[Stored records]
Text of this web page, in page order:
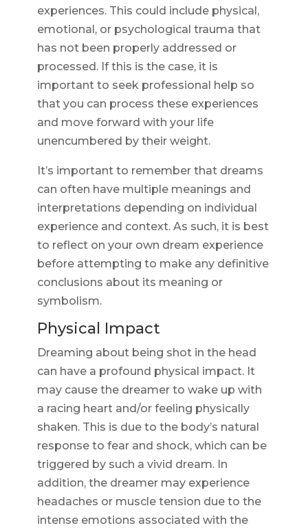
experiences. This could include physical,
emotional, or psychological trauma that
has not been properly addressed or
processed. If this is the case, it is
important to seek professional help so
that you can process these experiences
and move forward with your life
unencumbered by their weight.
It’s important to remember that dreams
can often have multiple meanings and
interpretations depending on individual
experience and context. As such, it is best
to reflect on your own dream experience
before attempting to make any definitive
conclusions about its meaning or
symbolism.
Physical Impact
Dreaming about being shot in the head
can have a profound physical impact. It
may cause the dreamer to wake up with
a racing heart and/or feeling physically
shaken. This is due to the body’s natural
response to fear and shock, which can be
triggered by such a vivid dream. In
addition, the dreamer may experience
headaches or muscle tension due to the
intense emotions associated with the
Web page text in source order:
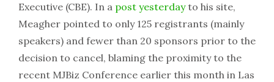
Executive (CBE). In a post yesterdayto his site,
Meagher pointed to only 125 registrants (mainly
speakers) and fewer than 20 sponsors prior to the
decision to cancel, blaming the proximity to the
recent MJBiz Conference earlier this month in Las
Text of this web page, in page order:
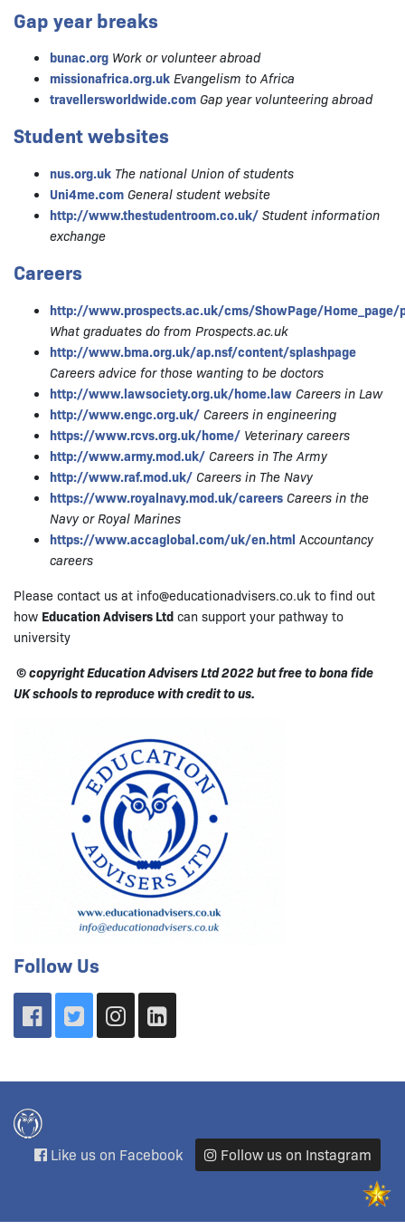
Gap year breaks
bunac.org Work or volunteer abroad
missionafrica.org.uk Evangelism to Africa
travellersworldwide.com Gap year volunteering abroad
Student websites
nus.org.uk The national Union of students
Uni4me.com General student website
http://www.thestudentroom.co.uk/ Student information
exchange
Careers
http://www.prospects.ac.uk/cms/ShowPage/Home_page/
What graduates do from Prospects.ac.uk
http://www.bma.org.uk/ap.nsf/content/splashpage
Careers advice for those wanting to be doctors
http://www.lawsociety.org.uk/home.law Careers in Law
http://www.engc.org.uk/ Careers in engineering
https://www.rcvs.org.uk/home/ Veterinary careers
http://www.army.mod.uk/ Careers in The Army
http://www.raf.mod.uk/ Careers in The Navy
https://www.royalnavy.mod.uk/careers Careers in the
Navy or Royal Marines
https://www.accaglobal.com/uk/en.html Accountancy
careers
Please contact us at info@educationadvisers.co.uk to find out
how Education Advisers Ltd can support your pathway to
university
© copyright Education Advisers Ltd 2022 but free to bona fide
UK schools to reproduce with credit to us.
Follow Us
Like us on Facebook Follow us on Instagram

→ Activity
Make an exact copy of the records from their first line through the line containing "headaches or muscle tension due to the", both ends included, with the pictures omitted.

→ Completed task
Text of this web page, in page order:
experiences. This could include physical,
emotional, or psychological trauma that
has not been properly addressed or
processed. If this is the case, it is
important to seek professional help so
that you can process these experiences
and move forward with your life
unencumbered by their weight.
It’s important to remember that dreams
can often have multiple meanings and
interpretations depending on individual
experience and context. As such, it is best
to reflect on your own dream experience
before attempting to make any definitive
conclusions about its meaning or
symbolism.
Physical Impact
Dreaming about being shot in the head
can have a profound physical impact. It
may cause the dreamer to wake up with
a racing heart and/or feeling physically
shaken. This is due to the body’s natural
response to fear and shock, which can be
triggered by such a vivid dream. In
addition, the dreamer may experience
headaches or muscle tension due to the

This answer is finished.